═════ INPUT DATA ═════

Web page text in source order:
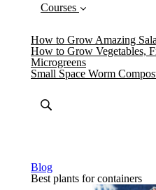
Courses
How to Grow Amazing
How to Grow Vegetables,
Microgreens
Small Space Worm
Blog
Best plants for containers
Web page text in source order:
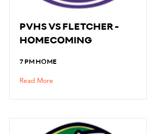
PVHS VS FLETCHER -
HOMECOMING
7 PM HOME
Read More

═════

WHAT IS NEEDED → Keeping the pictures out, print the entries above exactly as written.

TASK OUTPUT →
Web page text in source order:
Courses
How to Grow Amazing
How to Grow Vegetables,
Microgreens
Small Space Worm
Blog
Best plants for containers
Web page text in source order:
PVHS VS FLETCHER -
HOMECOMING
7 PM HOME
Read More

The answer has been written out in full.